The term "remote sensing" means exactly what it says--the sensing (or measuring) of something remotely (that is, not being in the midst of what is being measured). In the context of the atmosphere, remote sensing most often refers to observations collected by radar or satellite that involve the measurement of electromagnetic radiation in a narrow region of the EM spectrum. This radiation either originates from the object itself or is sent out from the instrument and "bounced off" the thing being measured.
To make an analogy, did you know that you have some very sophisticated remote sensing instruments? It's true! Consider your eyes. Your eyes allow you to observe and measure things from great distances. You can also "see" wavelengths over a relatively large band of the EM spectrum (something that most remote sensors can't do). Now, imagine yourself in the center of a large, dark room. How can you remotely sense what's around you? Well, first you might look around for any emission sources within the band of wavelengths that you can detect. This might include a small nightlight over in one corner, or a hot burner (perhaps you're in a kitchen) that is glowing slightly red. These are types of "passive" remote sensing - you are just measuring what is coming to your eye without doing anything else. Now imagine that you have a flashlight. The light is emitted from the flashlight, bounces off objects in the room and then travels to your eye (where you "see" it). This is an example of "active" remote sensing (you are sending out radiation) and then measuring how it comes back to you.
Unfortunately, there is no perfect remote sensing instrument. Each one has its own limitations. For one thing, each type of remote sensor only measures a very limited portion of the electromagnetic spectrum and thus may not be able to "see" everything that we wish to measure.

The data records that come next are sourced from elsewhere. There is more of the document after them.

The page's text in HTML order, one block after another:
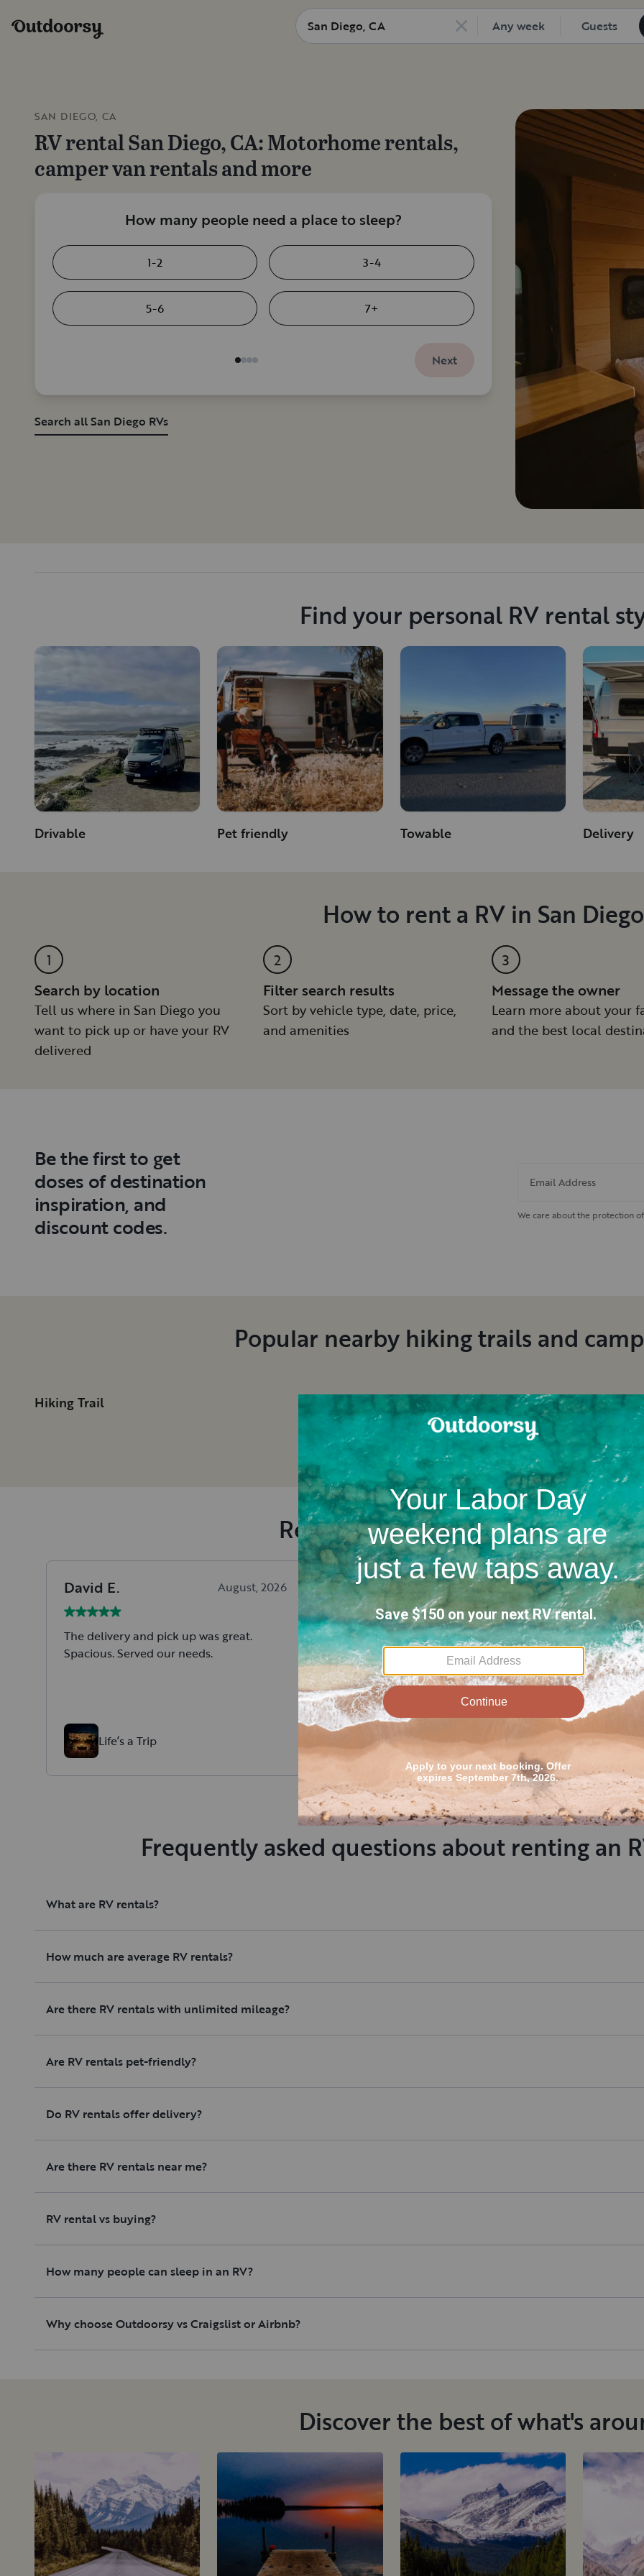
Any week Guests
SAN DIEGO, CA
RV rentalSan Diego, CA: Motorhome rentals,
camper van rentals and more
How many people need a place to sleep?
1-2 3-4
5-6 7+
Next
Search all San Diego RVs
Find your personal RV rental
Drivable Pet friendly Towable Delivery
How to rent a RV in San Diego
1
Search by location
Tell us where in San Diego you
want to pick up or have your RV
delivered
2
Filter search results
Sort by vehicle type, date, price,
and amenities
3
Message the owner
Learn more about your
and the best local
Be the first to get
doses of destination
inspiration, and
discount codes.
Email Address
We care about the protection
Popular nearby hiking trails and
Hiking Trail Location Campgrounds
RV dealerships in
Recent RV rental reviews in San
David E. August, 2026
The delivery and pick up was great.
Spacious. Served our needs.
Life’s a Trip
JacobM . August, 2026
Everything was great.
Trailer was real clean and
communication was great
dual door access
KevinF.
Cornett
The RV
Spacious,
amazing
my family.
notch as
release
inquiring. I
Family's
Outdoorsy
Read more
Frequently asked questions about renting an
What are RV rentals?
How much are average RV rentals?
Are there RV rentals with unlimited mileage?
Are RV rentals pet-friendly?
Do RV rentals offer delivery?
Are there RV rentals near me?
RV rental vs buying?
How many people can sleep in an RV?
Why choose Outdoorsy vs Craigslist or Airbnb?
Discover the best of what's
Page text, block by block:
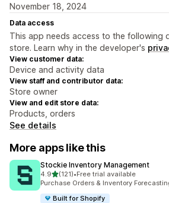
November 18, 2024
Data access
This app needs access to the following
store. Learn why in the developer's
View customer data:
Device and activity data
View staff and contributor data:
Store owner
View and edit store data:
Products, orders
See details
More apps like this
Stockie Inventory Management
4.9out of 5 stars
(121)
121 total reviews
•Free trial available
Purchase Orders & Inventory
Built for Shopify
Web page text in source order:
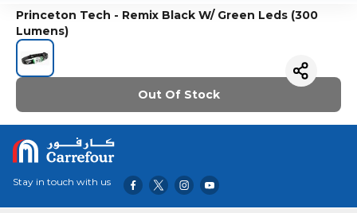
Princeton Tech - Remix Black W/ Green Leds (300
Lumens)
Out Of Stock
Stay in touch with us

Again, think about your eye--although you can see in the visible spectrum, you cannot see in the infrared spectrum. That being the case, you will likely miss seeing a cat hiding behind a box in your dark room. Even a flashlight won't help you (the cat is behind the box, remember). However, if you had an infrared camera, you could spot the cat by its heat signature. A second limitation is that often (especially for passive remote sensors), what is "seen" by the sensor is not really what is happening. Think about optical illusions involving forced perspective (here's a cool example)--why do they work? Usually, they work because we make certain assumptions about how light travels to our eyes, and those assumptions are hard to break, even though our brain says, "Hey, that can't be happening!" If we go back into our darkened room example, our eyes can play all sorts of "tricks" on us... remember the shadow monsters that you used to "see" in your room at night when you were a young child.
So, remote sensing can be a very powerful tool for measuring things in our vast atmosphere, but we need to be careful. We need to: 1) understand how the remotely sensed measurement was collected and what it means (and what it doesn't mean), 2) use the right tool for the right measurement, and 3) be careful in situations where the instrument may not be correctly measuring what is really going on. Think about these key points as you dive into this week's lesson material.